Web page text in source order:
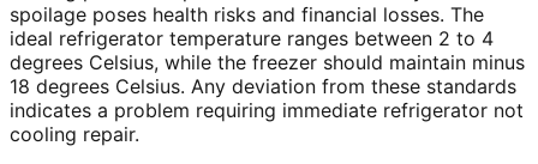
spoilage poses health risks and financial losses. The
ideal refrigerator temperature ranges between 2 to 4
degrees Celsius, while the freezer should maintain minus
18 degrees Celsius. Any deviation from these standards
indicates a problem requiring immediate refrigerator not
cooling repair.
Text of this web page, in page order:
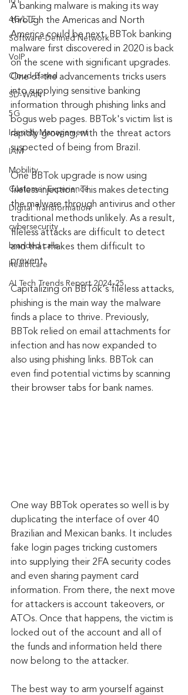
4G/LTE
Software-Defined Network
VoIP
Cloud-Based
SD-WAN
5G
Identity Management
IAM
Mobility
Customer Experience
Digital Transformation
cybersecurity
branded calls
healthcare
AI Tech Trends Report 2024-25
A banking malware is making its way
through the Americas and North
America could be next. BBTok banking
malware first discovered in 2020 is back
on the scene with significant upgrades.
One of the advancements tricks users
into supplying sensitive banking
information through phishing links and
bogus web pages. BBTok's victim list is
rapidly growing, with the threat actors
suspected of being from Brazil.
One BBTok upgrade is now using
fileless injection. This makes detecting
the malware through antivirus and other
traditional methods unlikely. As a result,
fileless attacks are difficult to detect
and that makes them difficult to
prevent.
Capitalizing on BBTok's fileless attacks,
phishing is the main way the malware
finds a place to thrive. Previously,
BBTok relied on email attachments for
infection and has now expanded to
also using phishing links. BBTok can
even find potential victims by scanning
their browser tabs for bank names.
One way BBTok operates so well is by
duplicating the interface of over 40
Brazilian and Mexican banks. It includes
fake login pages tricking customers
into supplying their 2FA security codes
and even sharing payment card
information. From there, the next move
for attackers is account takeovers, or
ATOs. Once that happens, the victim is
locked out of the account and all of
the funds and information held there
now belong to the attacker.
The best way to arm yourself against
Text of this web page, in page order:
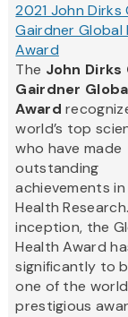
2021 John Dirks
Gairdner Global
Award
The John Dirks
Gairdner
Award
world’s top
who have made
outstanding
achievements
Health
inception, the
Health Award
significantly to
one of the
prestigious
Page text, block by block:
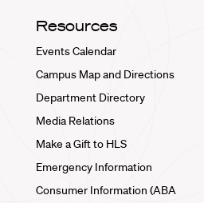
Resources
Events Calendar
Campus Map and Directions
Department Directory
Media Relations
Make a Gift to HLS
Emergency Information
Consumer Information (ABA
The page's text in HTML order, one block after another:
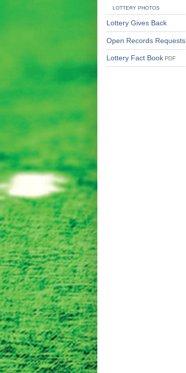
LOTTERY PHOTOS
Lottery Gives Back
Open Records Requests
Lottery Fact Book PDF
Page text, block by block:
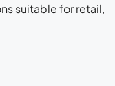
suitable for retail,
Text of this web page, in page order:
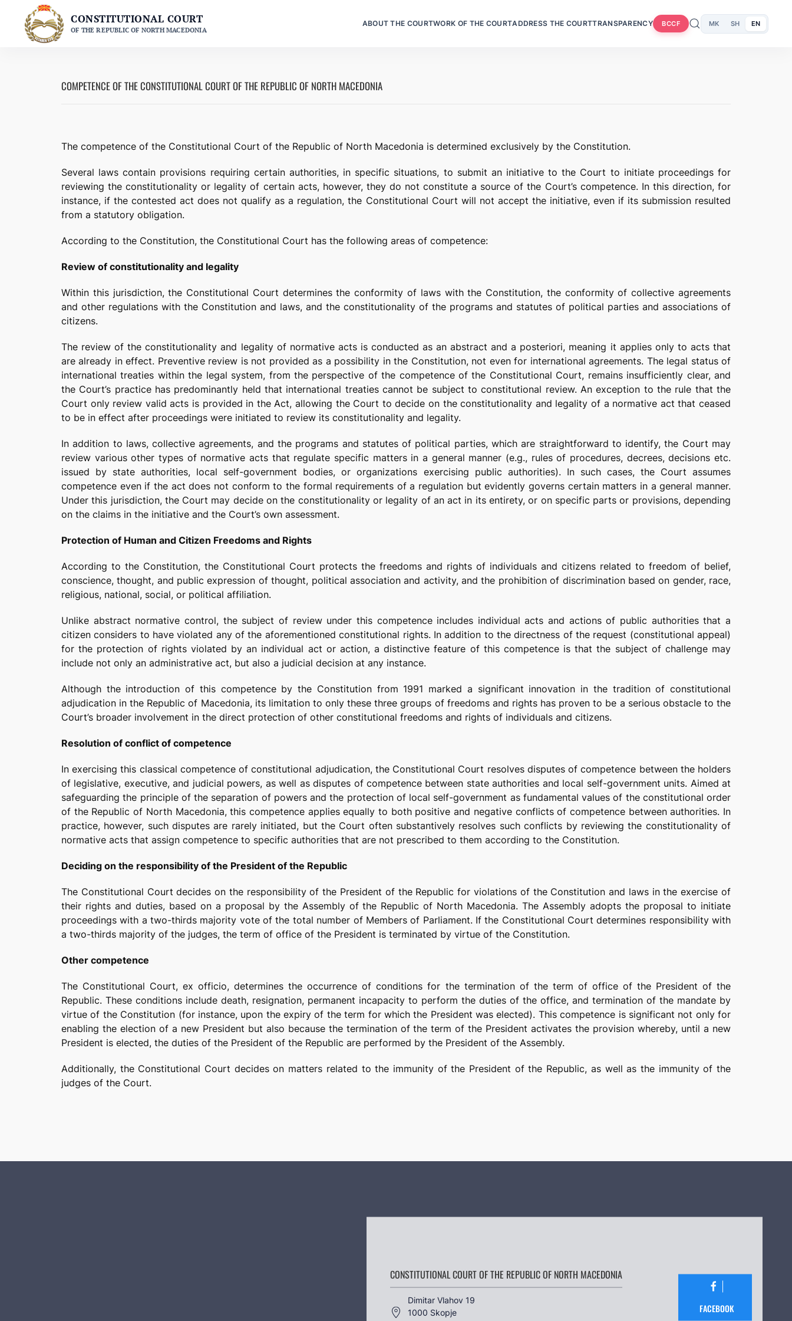
content
CONSTITUTIONAL COURT
OF THE REPUBLIC OF NORTH MACEDONIA
ABOUT THE COURTWORK OF THE COURTADDRESS THE COURTTRANSPARENCY BCCF MK SH EN
COMPETENCE OF THE CONSTITUTIONAL COURT OF THE REPUBLIC OF NORTH MACEDONIA
The competence of the Constitutional Court of the Republic of North Macedonia is determined exclusively by the Constitution.
Several laws contain provisions requiring certain authorities, in specific situations, to submit an initiative to the Court to initiate proceedings for
reviewing the constitutionality or legality of certain acts, however, they do not constitute a source of the Court’s competence. In this direction, for
instance, if the contested act does not qualify as a regulation, the Constitutional Court will not accept the initiative, even if its submission resulted
from a statutory obligation.
According to the Constitution, the Constitutional Court has the following areas of competence:
Review of constitutionality and legality
Within this jurisdiction, the Constitutional Court determines the conformity of laws with the Constitution, the conformity of collective agreements
and other regulations with the Constitution and laws, and the constitutionality of the programs and statutes of political parties and associations of
citizens.
The review of the constitutionality and legality of normative acts is conducted as an abstract and a posteriori, meaning it applies only to acts that
are already in effect. Preventive review is not provided as a possibility in the Constitution, not even for international agreements. The legal status of
international treaties within the legal system, from the perspective of the competence of the Constitutional Court, remains insufficiently clear, and
the Court’s practice has predominantly held that international treaties cannot be subject to constitutional review. An exception to the rule that the
Court only review valid acts is provided in the Act, allowing the Court to decide on the constitutionality and legality of a normative act that ceased
to be in effect after proceedings were initiated to review its constitutionality and legality.
In addition to laws, collective agreements, and the programs and statutes of political parties, which are straightforward to identify, the Court may
review various other types of normative acts that regulate specific matters in a general manner (e.g., rules of procedures, decrees, decisions etc.
issued by state authorities, local self-government bodies, or organizations exercising public authorities). In such cases, the Court assumes
competence even if the act does not conform to the formal requirements of a regulation but evidently governs certain matters in a general manner.
Under this jurisdiction, the Court may decide on the constitutionality or legality of an act in its entirety, or on specific parts or provisions, depending
on the claims in the initiative and the Court’s own assessment.
Protection of Human and Citizen Freedoms and Rights
According to the Constitution, the Constitutional Court protects the freedoms and rights of individuals and citizens related to freedom of belief,
conscience, thought, and public expression of thought, political association and activity, and the prohibition of discrimination based on gender, race,
religious, national, social, or political affiliation.
Unlike abstract normative control, the subject of review under this competence includes individual acts and actions of public authorities that a
citizen considers to have violated any of the aforementioned constitutional rights. In addition to the directness of the request (constitutional appeal)
for the protection of rights violated by an individual act or action, a distinctive feature of this competence is that the subject of challenge may
include not only an administrative act, but also a judicial decision at any instance.
Although the introduction of this competence by the Constitution from 1991 marked a significant innovation in the tradition of constitutional
adjudication in the Republic of Macedonia, its limitation to only these three groups of freedoms and rights has proven to be a serious obstacle to the
Court’s broader involvement in the direct protection of other constitutional freedoms and rights of individuals and citizens.
Resolution of conflict of competence
In exercising this classical competence of constitutional adjudication, the Constitutional Court resolves disputes of competence between the holders
of legislative, executive, and judicial powers, as well as disputes of competence between state authorities and local self-government units. Aimed at
safeguarding the principle of the separation of powers and the protection of local self-government as fundamental values of the constitutional order
of the Republic of North Macedonia, this competence applies equally to both positive and negative conflicts of competence between authorities. In
practice, however, such disputes are rarely initiated, but the Court often substantively resolves such conflicts by reviewing the constitutionality of
normative acts that assign competence to specific authorities that are not prescribed to them according to the Constitution.
Deciding on the responsibility of the President of the Republic
The Constitutional Court decides on the responsibility of the President of the Republic for violations of the Constitution and laws in the exercise of
their rights and duties, based on a proposal by the Assembly of the Republic of North Macedonia. The Assembly adopts the proposal to initiate
proceedings with a two-thirds majority vote of the total number of Members of Parliament. If the Constitutional Court determines responsibility with
a two-thirds majority of the judges, the term of office of the President is terminated by virtue of the Constitution.
Other competence
The Constitutional Court, ex officio, determines the occurrence of conditions for the termination of the term of office of the President of the
Republic. These conditions include death, resignation, permanent incapacity to perform the duties of the office, and termination of the mandate by
virtue of the Constitution (for instance, upon the expiry of the term for which the President was elected). This competence is significant not only for
enabling the election of a new President but also because the termination of the term of the President activates the provision whereby, until a new
President is elected, the duties of the President of the Republic are performed by the President of the Assembly.
Additionally, the Constitutional Court decides on matters related to the immunity of the President of the Republic, as well as the immunity of the
judges of the Court.
CONSTITUTIONAL COURT OF THE REPUBLIC OF NORTH MACEDONIA
Dimitar Vlahov 19
1000 Skopje
FACEBOOK
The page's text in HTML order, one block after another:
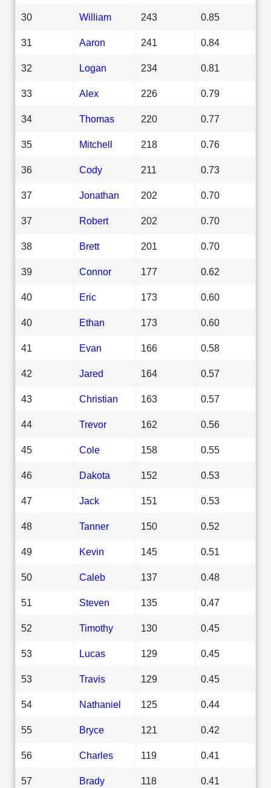
30 William 243 0.85
31 Aaron 241 0.84
32 Logan 234 0.81
33 Alex 226 0.79
34 Thomas 220 0.77
35 Mitchell 218 0.76
36 Cody 211 0.73
37 Jonathan 202 0.70
37 Robert 202 0.70
38 Brett 201 0.70
39 Connor 177 0.62
40 Eric 173 0.60
40 Ethan 173 0.60
41 Evan 166 0.58
42 Jared 164 0.57
43 Christian 163 0.57
44 Trevor 162 0.56
45 Cole 158 0.55
46 Dakota 152 0.53
47 Jack 151 0.53
48 Tanner 150 0.52
49 Kevin 145 0.51
50 Caleb 137 0.48
51 Steven 135 0.47
52 Timothy 130 0.45
53 Lucas 129 0.45
53 Travis 129 0.45
54 Nathaniel 125 0.44
55 Bryce 121 0.42
56 Charles 119 0.41
57 Brady 118 0.41
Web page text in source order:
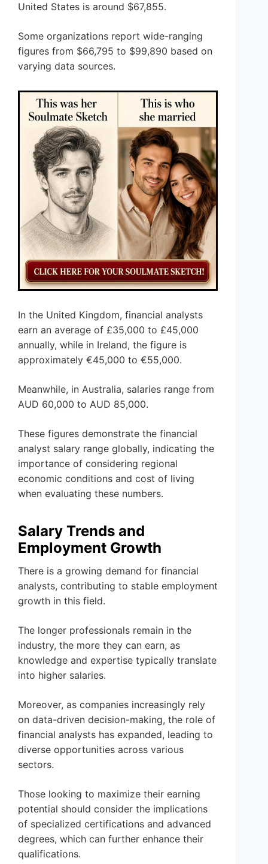
United States is around $67,855.
Some organizations report wide-ranging
figures from $66,795 to $99,890 based on
varying data sources.
In the United Kingdom, financial analysts
earn an average of £35,000 to £45,000
annually, while in Ireland, the figure is
approximately €45,000 to €55,000.
Meanwhile, in Australia, salaries range from
AUD 60,000 to AUD 85,000.
These figures demonstrate the financial
analyst salary range globally, indicating the
importance of considering regional
economic conditions and cost of living
when evaluating these numbers.
Salary Trends and
Employment Growth
There is a growing demand for financial
analysts, contributing to stable employment
growth in this field.
The longer professionals remain in the
industry, the more they can earn, as
knowledge and expertise typically translate
into higher salaries.
Moreover, as companies increasingly rely
on data-driven decision-making, the role of
financial analysts has expanded, leading to
diverse opportunities across various
sectors.
Those looking to maximize their earning
potential should consider the implications
of specialized certifications and advanced
degrees, which can further enhance their
qualifications.
- - - - -
Copy out exactly, without any pictures, the lines above that begin at the one with "46 Dakota 152 0.53" and end at the last line of the listing.

__The answer__
46 Dakota 152 0.53
47 Jack 151 0.53
48 Tanner 150 0.52
49 Kevin 145 0.51
50 Caleb 137 0.48
51 Steven 135 0.47
52 Timothy 130 0.45
53 Lucas 129 0.45
53 Travis 129 0.45
54 Nathaniel 125 0.44
55 Bryce 121 0.42
56 Charles 119 0.41
57 Brady 118 0.41
Web page text in source order:
United States is around $67,855.
Some organizations report wide-ranging
figures from $66,795 to $99,890 based on
varying data sources.
In the United Kingdom, financial analysts
earn an average of £35,000 to £45,000
annually, while in Ireland, the figure is
approximately €45,000 to €55,000.
Meanwhile, in Australia, salaries range from
AUD 60,000 to AUD 85,000.
These figures demonstrate the financial
analyst salary range globally, indicating the
importance of considering regional
economic conditions and cost of living
when evaluating these numbers.
Salary Trends and
Employment Growth
There is a growing demand for financial
analysts, contributing to stable employment
growth in this field.
The longer professionals remain in the
industry, the more they can earn, as
knowledge and expertise typically translate
into higher salaries.
Moreover, as companies increasingly rely
on data-driven decision-making, the role of
financial analysts has expanded, leading to
diverse opportunities across various
sectors.
Those looking to maximize their earning
potential should consider the implications
of specialized certifications and advanced
degrees, which can further enhance their
qualifications.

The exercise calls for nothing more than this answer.